## Task directions
Throughout the records below, find the lines with the string "disclosed" and give how many there are, nothing else.

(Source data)
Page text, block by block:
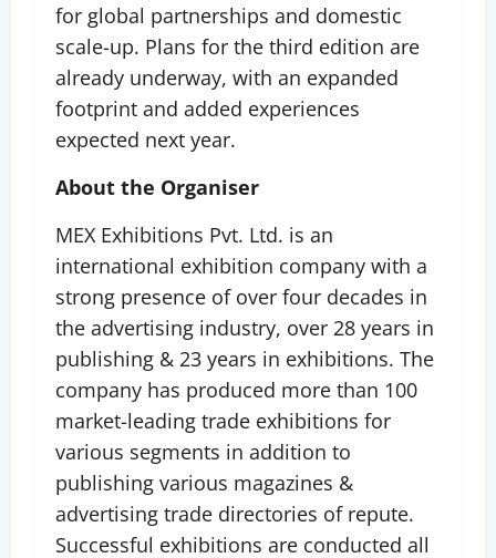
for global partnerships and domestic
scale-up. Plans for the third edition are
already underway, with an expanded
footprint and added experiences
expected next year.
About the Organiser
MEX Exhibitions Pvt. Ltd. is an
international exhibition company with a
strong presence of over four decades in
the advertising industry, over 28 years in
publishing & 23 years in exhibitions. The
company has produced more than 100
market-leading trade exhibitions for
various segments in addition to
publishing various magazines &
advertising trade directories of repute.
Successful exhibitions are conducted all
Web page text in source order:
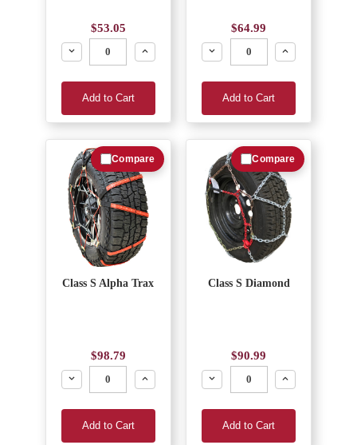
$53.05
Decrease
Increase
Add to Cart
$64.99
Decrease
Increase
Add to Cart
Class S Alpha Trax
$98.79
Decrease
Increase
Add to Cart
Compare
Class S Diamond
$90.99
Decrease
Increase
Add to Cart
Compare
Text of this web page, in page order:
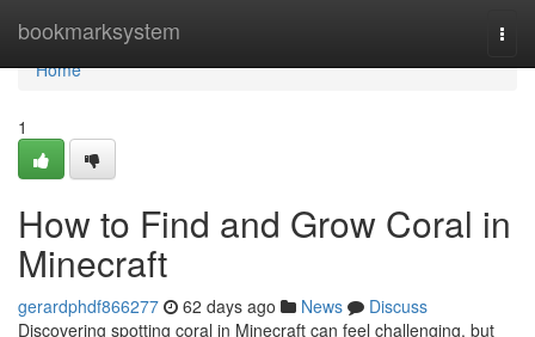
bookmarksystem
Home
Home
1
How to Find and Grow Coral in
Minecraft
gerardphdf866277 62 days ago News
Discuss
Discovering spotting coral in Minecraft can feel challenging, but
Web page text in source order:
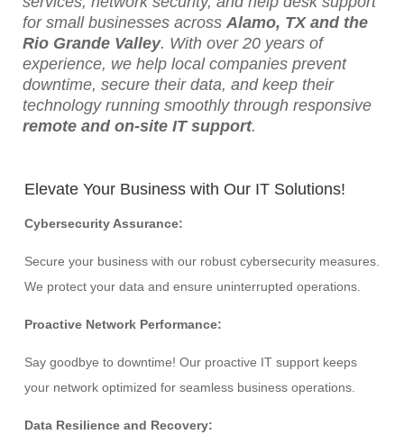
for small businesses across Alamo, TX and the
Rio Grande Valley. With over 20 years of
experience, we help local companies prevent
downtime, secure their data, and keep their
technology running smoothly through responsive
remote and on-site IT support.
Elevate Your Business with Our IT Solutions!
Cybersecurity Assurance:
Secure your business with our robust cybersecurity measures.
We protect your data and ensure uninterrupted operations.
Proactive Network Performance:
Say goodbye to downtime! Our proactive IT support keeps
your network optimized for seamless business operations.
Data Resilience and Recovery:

--

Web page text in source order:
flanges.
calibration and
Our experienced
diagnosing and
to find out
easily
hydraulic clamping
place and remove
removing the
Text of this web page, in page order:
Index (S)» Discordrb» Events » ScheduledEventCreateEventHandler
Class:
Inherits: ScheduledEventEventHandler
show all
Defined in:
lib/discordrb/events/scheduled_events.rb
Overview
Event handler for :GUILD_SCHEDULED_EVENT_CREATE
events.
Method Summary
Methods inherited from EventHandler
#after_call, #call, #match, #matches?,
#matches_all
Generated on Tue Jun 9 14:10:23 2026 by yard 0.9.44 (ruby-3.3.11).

--

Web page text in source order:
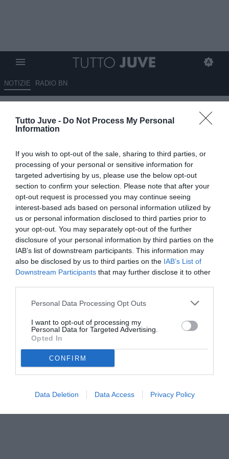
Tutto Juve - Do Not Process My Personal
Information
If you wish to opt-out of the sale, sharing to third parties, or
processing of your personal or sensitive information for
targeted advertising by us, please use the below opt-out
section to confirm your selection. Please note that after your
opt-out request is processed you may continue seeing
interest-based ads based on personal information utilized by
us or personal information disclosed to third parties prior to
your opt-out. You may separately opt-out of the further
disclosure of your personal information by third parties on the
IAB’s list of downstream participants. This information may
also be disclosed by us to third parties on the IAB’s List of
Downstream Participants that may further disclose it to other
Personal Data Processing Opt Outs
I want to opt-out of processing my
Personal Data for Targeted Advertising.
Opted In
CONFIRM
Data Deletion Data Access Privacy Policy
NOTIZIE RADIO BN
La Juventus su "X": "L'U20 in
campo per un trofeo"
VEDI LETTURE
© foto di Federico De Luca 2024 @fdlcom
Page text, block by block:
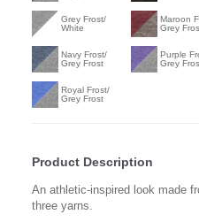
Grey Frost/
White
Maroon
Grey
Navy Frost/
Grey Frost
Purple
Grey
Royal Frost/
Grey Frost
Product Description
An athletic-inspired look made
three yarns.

## Answer section
2